La extra

Con la supresión de la extra a los empleados públicos, ha alcanzado esta paga su significado pleno. Acostumbrados a llamarla así, la extra, con el acortamiento jovial a que lleva la confianza del trato asiduo, teníamos olvidado lo más importante por centrarnos en el prefijo. Es una retribución extraordinaria, y cobrarla siempre en junio y en diciembre la había vuelto ordinaria, es decir, regular: un sabroso ingreso adicional convertido en rutina todos los semestres.

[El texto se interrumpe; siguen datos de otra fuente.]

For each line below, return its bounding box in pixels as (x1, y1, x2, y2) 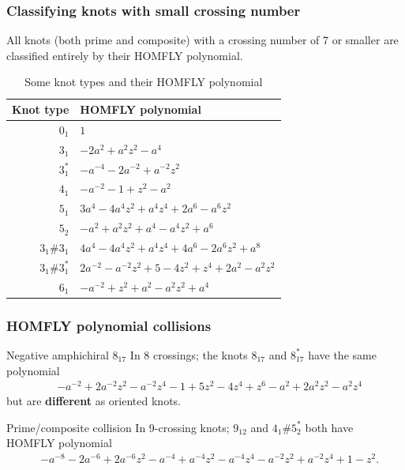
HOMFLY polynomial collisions (6, 315, 212, 335)
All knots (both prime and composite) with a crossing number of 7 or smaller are (6, 32, 399, 48)
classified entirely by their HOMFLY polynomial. (6, 47, 243, 63)
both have (305, 419, 354, 435)
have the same (308, 346, 377, 363)
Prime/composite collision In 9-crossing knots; (6, 419, 230, 435)
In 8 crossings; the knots (129, 346, 248, 363)
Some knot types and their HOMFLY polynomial (24, 73, 263, 90)
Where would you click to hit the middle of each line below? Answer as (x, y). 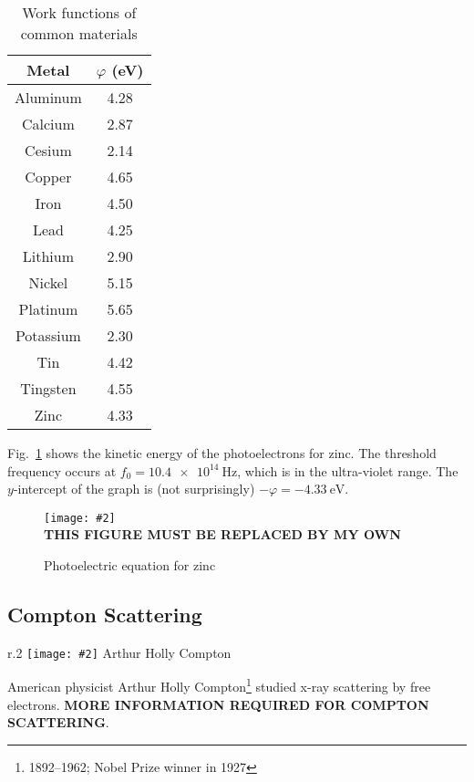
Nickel (48, 282)
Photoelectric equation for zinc (130, 565)
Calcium (48, 124)
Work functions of (79, 12)
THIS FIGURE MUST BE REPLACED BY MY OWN (222, 534)
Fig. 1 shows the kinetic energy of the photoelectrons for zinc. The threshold (222, 453)
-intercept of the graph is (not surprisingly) (134, 489)
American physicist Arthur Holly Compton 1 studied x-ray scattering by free (219, 685)

Ahora la extra va a ser extra de verdad, con su factor azaroso como de lluvia refrescante no prevista en mitad de la canícula. ¿Cobraremos la siguiente? ¿Y la que en teoría viene luego? ¿Volveremos a cobrarla alguna vez en el futuro? La incertidumbre hará que, en caso afirmativo, sea un suceso extraordinario en el más fáctico de los sentidos. También en el otro, claro, ese que hace de extraordinario un superlativo oficioso de bueno. Al menos para los concernidos.

Las extras de los que no vamos a percibirlas esta Navidad son una copiosa donación de sangre al sistema circulatorio del Estado. Una donación muy poco voluntaria, pero al menos recibimos por parte del Gobierno, para que nos repongamos del pinchazo y la succión, un bocata de agradecimiento nominal y un refresco con sabor a ciudadanía responsable. Por este concepto se prevé, según el Ministerio de Hacienda, un ahorro de unos 5.000 millones de euros. Sumado a los ingresos que se derivan de la subida del IVA y de la amnistía fiscal, parece que contribuirá a disminuir el desvío del déficit a final de año.

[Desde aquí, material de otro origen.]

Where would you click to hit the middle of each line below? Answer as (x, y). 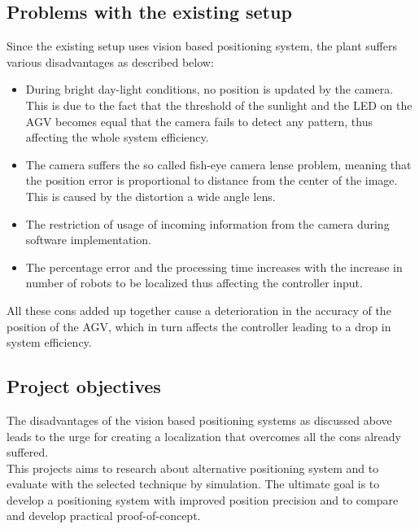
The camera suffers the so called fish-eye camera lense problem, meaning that (218, 164)
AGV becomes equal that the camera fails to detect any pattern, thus (199, 121)
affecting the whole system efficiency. (117, 137)
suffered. (28, 452)
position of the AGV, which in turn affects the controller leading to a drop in (199, 326)
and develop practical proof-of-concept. (104, 516)
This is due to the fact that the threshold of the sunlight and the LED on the (219, 105)
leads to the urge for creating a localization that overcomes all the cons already (204, 436)

Hecha una transfusión, la sangre aportada se confunde con la que ya fluía en el torrente. Dejada de cobrar la extra, el dinero que no ha ido a nuestra cuenta se interna por a saber qué arterias o venas de financiación vital. Es imposible seguirle la pista, pero como contribuyente a la fuerza siento curiosidad por saber cuál será su destino. Intento de algún modo hacer tangible la fabulación. Imagino diez billetes de cien euros, dispuestos en abanico como naipes en la mano. Me pongo en una esquina no a pedir, sino a dar. Un pensionista coge un billete. Un parado coge otro. Un banquero coge dos. Otro parado coge uno más. El presidente de mi Comunidad Autónoma coge tres. Se lo piensa un momento y, qué demonios, tira del cuarto.

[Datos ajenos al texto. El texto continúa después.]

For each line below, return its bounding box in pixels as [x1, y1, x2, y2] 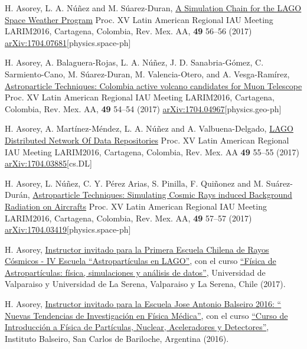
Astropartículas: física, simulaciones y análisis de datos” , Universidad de [5, 266, 266, 278]
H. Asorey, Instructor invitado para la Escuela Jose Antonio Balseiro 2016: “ [5, 298, 282, 310]
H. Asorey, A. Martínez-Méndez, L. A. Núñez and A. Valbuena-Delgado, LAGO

El último billete lo tomo yo, que a la vez soy otro. Como en un desdoblamiento borgiano, me he acercado a mí mismo desde el otro lado de la calle, me he saludado y me he dicho con tono de reproche: «Este, Javi, resérvatelo. No seas tan tonto que ni siquiera en la imaginación te quedes por lo menos con la décima parte». Pues también es verdad. Y aquí estoy, feliz de la sugerencia que me he hecho, con cien euros quiméricos en la mano que voy a no cobrar el mes que viene.